The development of Tasigna epitomises what can be achieved through collaboration, according to Prof Giles. He believes Ireland is well positioned to play a leadership role in international anti-cancer collaborations.

“Just because Ireland doesn’t have an enormous population does not mean we can’t be involved in clinical anti-cancer agent development,” he says. “We are already involved in collaborations with some of the major sites of early anti-cancer therapy development, predominantly in the UK and Europe, including Cardiff, Liverpool, Bologna and Berlin.

“We can compensate for our lack of numbers by creating collaborative groups with these large sites. Europe is really coming to the forefront in the development of anti-cancer agents and we plan to further strengthen our links with these sites.”

A research group in Trinity College has already come up with a compound ready for testing in humans as an anti-cancer agent. Meanwhile, in NUI Galway, there is a lot of early work being done on stem cells, which have the potential to evolve into anti-cancer therapies.

“The new clinical research units in Galway and Dublin give us the physical space, staffing and infrastructure,” says Prof Giles.

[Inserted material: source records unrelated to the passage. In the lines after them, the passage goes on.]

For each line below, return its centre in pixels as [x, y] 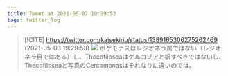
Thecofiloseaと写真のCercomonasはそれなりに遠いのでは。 [109, 65]
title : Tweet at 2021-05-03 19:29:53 [62, 13]
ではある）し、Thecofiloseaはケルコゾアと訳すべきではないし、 [134, 57]
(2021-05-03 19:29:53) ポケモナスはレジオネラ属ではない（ [113, 48]
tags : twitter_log [34, 20]
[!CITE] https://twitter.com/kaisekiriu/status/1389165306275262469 [121, 39]
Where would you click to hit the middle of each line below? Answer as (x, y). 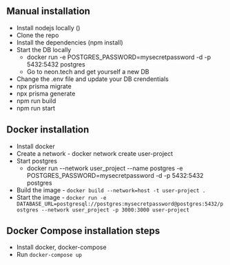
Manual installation (49, 11)
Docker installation (48, 130)
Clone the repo (38, 35)
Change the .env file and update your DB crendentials (93, 79)
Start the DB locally (44, 49)
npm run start (36, 108)
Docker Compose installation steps (83, 231)
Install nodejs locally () (48, 27)
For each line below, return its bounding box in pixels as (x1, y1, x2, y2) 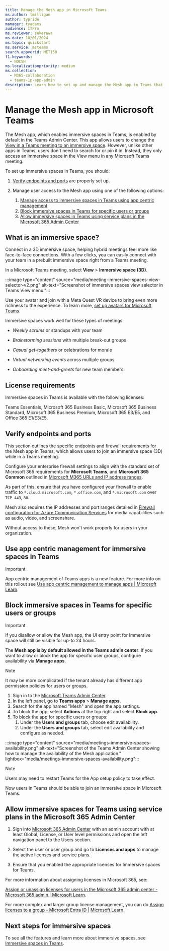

“Most importantly, they create a culture of clinical research and development. Many Irish doctors who practice abroad help people in Ireland to gain access to care outside the country, particularly in very difficult-to-treat cancers. This is something we hope to reverse very quickly.” Instead, people would be coming to Ireland to access cutting-edge treatments.

Next month, a landmark phase-one trial into a first generation anti-cancer drug is due to begin at the cancer research unit in Galway under Prof Michael O’Dwyer, with plans to expand it to Trinity College and beyond.

Prof Giles is particularly excited at the opening, as it is the first trial of its kind in Ireland. It will focus firstly on leukaemia, but is also likely to be applicable to a large number of solid tumours.

So, why did Prof Giles choose to return to an Ireland in recession after so many years of successful research and practice in the US?

“A lot of people I have a lot of respect for have been coming home quietly over the past few years, so there is now a critical mass of talent in Ireland,” he says.

“Scientists from Ireland are doing well all over the world. My hope is that, over the next decade, we can create an environment they feel they can come home to – not just as a personal decision but because it is academically attractive for them.

“They are working in places that are inevitably much more highly-resourced than Ireland, particularly the US. However, by further integrating ourselves into pan-European research collaborations, I firmly believe we can overcome the fact that resources here are more limited.”